Abstract
Purpose :
To present a fully automatic method for the screening of three eye diseases in high-risk populations using information from retinal images, medical history and laboratory results.
Methods :
In the United States, diabetic retinopathy (DR), primary open-angle glaucoma (POAG) and age-related macular degeneration (AMD) affect 12.5 million people, and over 50 million are at high risk to develop those diseases. Early detection of AMD and POAG through screening can lead to interventions that delay late-stage advancement.
We developed a method to screen high-risk population for these major eye diseases which combines information from retinal images, medical history and laboratory panels. The risk factors based on each type of data are combined to give a final screening result.
Retinal Images: We combine global and local features tailored to each disease. For global features, we generalize our previously developed method for DR screening which is based on multi-scale filtering, color and texture information. These features are combined in a classifier of risk for one of the three eye diseases. In addition, we extract local features that present with each disease. For DR we detect bright lesions; for POAG we calculate cup-to-disc ratio and vascular nasal shift; and for AMD we detect drusen.
Patient Data: Patient information includes sex, age,diabetes duration, blood pressure and BMI.
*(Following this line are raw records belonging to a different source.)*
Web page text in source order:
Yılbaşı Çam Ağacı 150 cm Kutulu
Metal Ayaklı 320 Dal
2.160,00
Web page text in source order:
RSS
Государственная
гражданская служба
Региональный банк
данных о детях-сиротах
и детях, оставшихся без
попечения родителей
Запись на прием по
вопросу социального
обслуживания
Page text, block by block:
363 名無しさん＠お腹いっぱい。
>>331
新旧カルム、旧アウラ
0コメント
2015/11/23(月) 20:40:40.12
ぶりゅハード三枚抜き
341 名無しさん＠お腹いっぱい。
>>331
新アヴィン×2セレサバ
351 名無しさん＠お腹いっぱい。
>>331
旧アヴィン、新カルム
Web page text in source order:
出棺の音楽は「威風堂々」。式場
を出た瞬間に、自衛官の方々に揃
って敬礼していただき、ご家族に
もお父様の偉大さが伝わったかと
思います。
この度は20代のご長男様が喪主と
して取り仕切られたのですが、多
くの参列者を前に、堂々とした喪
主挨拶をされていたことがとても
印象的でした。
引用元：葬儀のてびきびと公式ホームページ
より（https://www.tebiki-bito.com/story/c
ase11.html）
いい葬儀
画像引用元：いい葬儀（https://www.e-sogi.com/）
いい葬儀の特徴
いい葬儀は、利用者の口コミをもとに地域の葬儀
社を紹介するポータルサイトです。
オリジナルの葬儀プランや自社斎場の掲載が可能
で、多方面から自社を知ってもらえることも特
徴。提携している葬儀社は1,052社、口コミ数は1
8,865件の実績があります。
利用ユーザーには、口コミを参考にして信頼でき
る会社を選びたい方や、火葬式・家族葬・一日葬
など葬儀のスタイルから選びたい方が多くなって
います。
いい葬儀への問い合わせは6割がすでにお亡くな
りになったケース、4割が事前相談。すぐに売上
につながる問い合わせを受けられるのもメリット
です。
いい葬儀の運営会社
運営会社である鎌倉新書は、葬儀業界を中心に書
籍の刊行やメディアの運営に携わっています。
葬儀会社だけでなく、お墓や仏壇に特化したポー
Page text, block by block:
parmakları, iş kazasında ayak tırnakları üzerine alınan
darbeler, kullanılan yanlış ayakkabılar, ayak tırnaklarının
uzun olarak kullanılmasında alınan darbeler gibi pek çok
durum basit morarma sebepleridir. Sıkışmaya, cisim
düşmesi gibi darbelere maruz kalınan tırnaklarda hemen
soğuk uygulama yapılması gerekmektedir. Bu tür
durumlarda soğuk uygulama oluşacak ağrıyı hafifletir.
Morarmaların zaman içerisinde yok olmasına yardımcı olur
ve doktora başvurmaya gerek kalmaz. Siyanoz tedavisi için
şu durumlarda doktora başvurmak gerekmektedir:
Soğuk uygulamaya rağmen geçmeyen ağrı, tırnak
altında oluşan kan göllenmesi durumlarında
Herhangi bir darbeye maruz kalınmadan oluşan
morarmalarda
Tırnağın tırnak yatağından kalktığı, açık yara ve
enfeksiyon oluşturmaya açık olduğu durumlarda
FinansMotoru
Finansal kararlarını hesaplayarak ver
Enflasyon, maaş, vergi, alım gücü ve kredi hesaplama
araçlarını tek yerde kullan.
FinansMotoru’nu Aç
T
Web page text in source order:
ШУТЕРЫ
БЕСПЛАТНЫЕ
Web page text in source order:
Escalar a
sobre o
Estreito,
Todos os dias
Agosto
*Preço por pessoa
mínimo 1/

Blood Panels: Panels included are: comprehensive metabolic panel, lipid and diabetes (HbA1c).
Results :
1000 images were used to build and train the algorithms and give baseline results for each disease. Lab data and retinal images were used to train the combination of image and patient information. Validation was performed on a total of 90 independent cases with the following distribution: N=16 with AMD only; N=31 with DR only; N=16 with POAG; and N=27 controls.
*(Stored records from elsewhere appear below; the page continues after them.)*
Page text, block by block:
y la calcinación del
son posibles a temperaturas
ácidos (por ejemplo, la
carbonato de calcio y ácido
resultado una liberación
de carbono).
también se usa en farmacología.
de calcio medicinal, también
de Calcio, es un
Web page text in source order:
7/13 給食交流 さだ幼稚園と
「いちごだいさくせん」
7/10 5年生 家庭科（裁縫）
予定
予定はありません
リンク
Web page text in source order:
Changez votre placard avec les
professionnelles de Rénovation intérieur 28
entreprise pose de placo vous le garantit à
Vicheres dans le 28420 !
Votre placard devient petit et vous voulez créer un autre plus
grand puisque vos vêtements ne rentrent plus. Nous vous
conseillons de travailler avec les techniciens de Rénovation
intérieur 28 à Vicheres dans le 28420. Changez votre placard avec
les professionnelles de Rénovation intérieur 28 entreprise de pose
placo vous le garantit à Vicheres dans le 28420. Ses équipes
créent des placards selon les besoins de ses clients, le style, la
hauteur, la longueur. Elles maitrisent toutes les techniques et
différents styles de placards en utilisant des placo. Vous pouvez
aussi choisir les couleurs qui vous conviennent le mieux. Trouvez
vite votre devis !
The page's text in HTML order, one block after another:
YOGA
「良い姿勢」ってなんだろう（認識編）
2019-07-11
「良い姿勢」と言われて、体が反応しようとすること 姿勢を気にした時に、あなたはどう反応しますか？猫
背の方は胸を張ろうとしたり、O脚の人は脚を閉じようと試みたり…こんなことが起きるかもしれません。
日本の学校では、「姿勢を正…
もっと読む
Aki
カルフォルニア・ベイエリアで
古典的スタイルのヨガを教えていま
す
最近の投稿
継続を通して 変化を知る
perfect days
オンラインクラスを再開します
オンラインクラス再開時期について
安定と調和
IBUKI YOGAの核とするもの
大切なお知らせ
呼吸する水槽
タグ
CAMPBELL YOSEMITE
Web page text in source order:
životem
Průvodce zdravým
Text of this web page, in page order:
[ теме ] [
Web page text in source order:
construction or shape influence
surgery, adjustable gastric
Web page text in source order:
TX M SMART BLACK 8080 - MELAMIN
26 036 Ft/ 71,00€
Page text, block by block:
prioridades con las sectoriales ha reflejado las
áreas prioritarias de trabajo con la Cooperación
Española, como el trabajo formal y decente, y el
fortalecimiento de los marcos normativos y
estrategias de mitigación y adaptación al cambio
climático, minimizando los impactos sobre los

Results for each disease are as follows. DR: sensitivity/specificity improved from 90%/71% to 90%/91% by adding patient information and Lab data; AMD improved from 88%/54% to 94%/70%; POAG improved from 88%/67% to 100%/74%.
Conclusions :
The results show that combining retinal feature detection approaches with other patient information increases the predictive screening power for each disease individually and for all three diseases when combined. This gives evidence that targeted screening for at-risk populations can be clinically effective for AMD and POAG.
This is an abstract that was submitted for the 2018 ARVO Annual Meeting, held in Honolulu, Hawaii, April 29 - May 3, 2018.